Jesús, en el Evangelio de hoy,
también sabe que su comunidad no es perfecta y formula lo que podríamos llamar
la «regla de la corrección fraterna». Desde el principio, Jesús tuvo que
corregir a sus discípulos cuando veía comportamientos pecaminosos: afán de ser
los primeros, deseos de poder, críticas a los demás. Actitudes propias del hombre,
que no deben escandalizar, pues son patrimonio común.
En la regla que ofrece
Jesús, señala tres pasos: el primero —cuando uno peca contra su hermano— es ir
directamente a él buscando la reconciliación. La venganza está prohibida.

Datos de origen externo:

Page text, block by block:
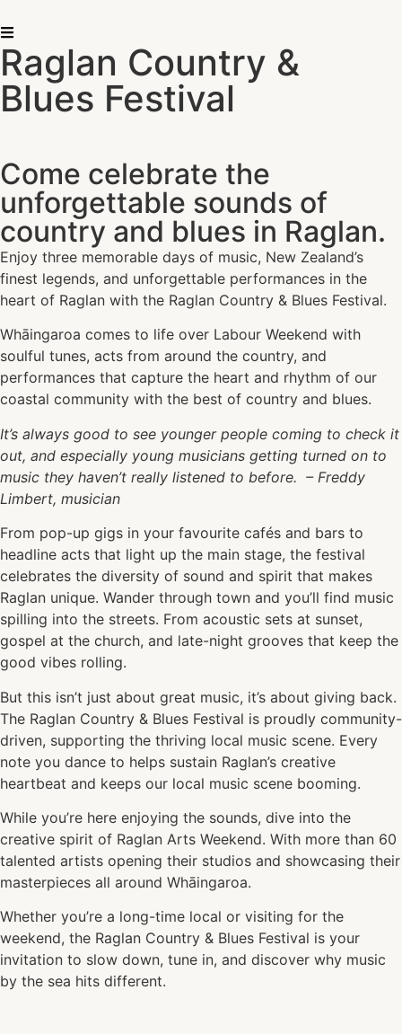
Raglan Country &
Blues Festival
Come celebrate the
unforgettable sounds of
country and blues in Raglan.
Enjoy three memorable days of music, New Zealand’s
finest legends, and unforgettable performances in the
heart of Raglan with the Raglan Country & Blues Festival.
Whāingaroa comes to life over Labour Weekend with
soulful tunes, acts from around the country, and
performances that capture the heart and rhythm of our
coastal community with the best of country and blues.
It’s always good to see younger people coming to check it
out, and especially young musicians getting turned on to
music they haven’t really listened to before. – Freddy
Limbert, musician
From pop-up gigs in your favourite cafés and bars to
headline acts that light up the main stage, the festival
celebrates the diversity of sound and spirit that makes
Raglan unique. Wander through town and you’ll find music
spilling into the streets. From acoustic sets at sunset,
gospel at the church, and late-night grooves that keep the
good vibes rolling.
But this isn’t just about great music, it’s about giving back.
The Raglan Country & Blues Festival is proudly community-
driven, supporting the thriving local music scene. Every
note you dance to helps sustain Raglan’s creative
heartbeat and keeps our local music scene booming.
While you’re here enjoying the sounds, dive into the
creative spirit of Raglan Arts Weekend. With more than 60
talented artists opening their studios and showcasing their
masterpieces all around Whāingaroa.
Whether you’re a long-time local or visiting for the
weekend, the Raglan Country & Blues Festival is your
invitation to slow down, tune in, and discover why music
by the sea hits different.

Callarse no es bueno, porque la ofensa fermenta en el corazón y produce
reacciones negativas. Murmurar no arregla nada y extiende el mal. Lo mejor es
la apertura del corazón y la sinceridad en la corrección directa.
Si
este gesto es eficaz, dice Jesús que hemos salvado al hermano. Si no hace caso,
el segundo paso es llamar a uno o dos hermanos que sean testigos de la
corrección. Y si tampoco este camino resulta fructuoso, el tercer paso es
decírselo a la comunidad, que tiene su autoridad. Y si a la comunidad no
hiciera caso —dice Jesús— «considéralo como un pagano o publicano». Con esta
expresión, Jesús quiere decir que dicho comportamiento es propio de quien no
cree en Dios o quiere ser tenido por un pecador público, como eran los
publicanos.
El fin de esta regla de la corrección
es lograr la salvación de la persona. Se trata de practicar la caridad con
quien lo necesita en el orden espiritual. «Corregir al que yerra» es una obra
de misericordia. Normalmente, actuamos de forma distinta a la que dice Jesús:
damos a conocer los pecados ajenos, buscamos resarcirnos de las ofensas
recibidas, o no aceptamos la corrección por falta de humildad o por obstinación
en el pecado.
El
Papa Francisco habla frecuentemente del daño que hace a la Iglesia la
murmuración y las críticas sobre los defectos ajenos. Las murmuraciones, ha
dicho, matan igual y más que las armas. Hablando de la primera comunidad
cristiana se ha referido a la «cizaña de la murmuración, la cizaña de las
habladurías». Y más expresamente: «Este cáncer diabólico que es la murmuración,
que nace de la voluntad de destruir la reputación de una persona, agrede al
cuerpo eclesial y lo daña gravemente».
Sabemos que corregir no es fácil. Hay
que hacerlo no sólo con la verdad, sino con extremada caridad, de manera que en
la corrección se haga patente el amor al hermano que ha pecado y experimente
que la Iglesia lo busca para sacarlo del error y conducirlo de nuevo a la
comunión perdida.
Para
hacer esto bien, hay una fórmula muy segura: preguntarnos a nosotros mismos
cómo nos gustaría que nos corrigieran. Así cumpliremos el mandato de «amarás a
tu prójimo como a ti mismo».
+ César Franco
Obispo de Segovia.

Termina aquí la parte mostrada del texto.